Technical Outlook and Key Levels
From a technical standpoint, GBP/USD is struggling below its 20-day moving average around 1.2745, confirming a mildly bearish short-term bias. The pair is currently squeezed between a rising support line from the April lows and a descending resistance line from earlier this month. This tightening formation, or triangle, points to an imminent breakout.
The Relative Strength Index confirms this lack of direction, hovering just below the 50 mark, which signals that neither buyers nor sellers are in control. We believe this period of consolidation is building energy for the next significant price swing.

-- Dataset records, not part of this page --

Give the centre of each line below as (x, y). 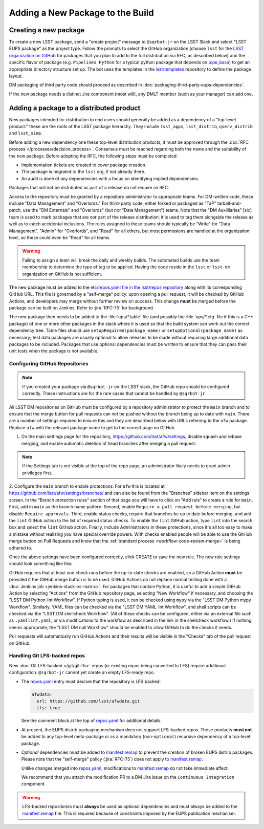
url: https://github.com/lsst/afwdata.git (88, 701)
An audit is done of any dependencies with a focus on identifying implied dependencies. (110, 178)
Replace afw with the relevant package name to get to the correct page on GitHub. (92, 427)
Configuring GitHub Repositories (49, 364)
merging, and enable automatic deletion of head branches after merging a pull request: (109, 443)
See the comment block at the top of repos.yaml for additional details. (92, 720)
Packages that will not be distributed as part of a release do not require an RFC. (89, 188)
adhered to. (21, 548)

Options traders should note that implied volatility may be low now but could spike once the range breaks.
For now, we are watching for resistance first at the 20-day average of 1.2745 and then the descending trendline near 1.2820. A decisive close above this level would suggest the sideways trend is resolving to the upside. This could trigger buy-stop orders and fuel a move higher.
On the downside, initial support lies at the rising trend line around 1.2650, followed by the psychological 1.2600 level. A break below this support structure would indicate that sellers have taken control. Such a move would likely accelerate the decline as protective stop-loss orders are triggered.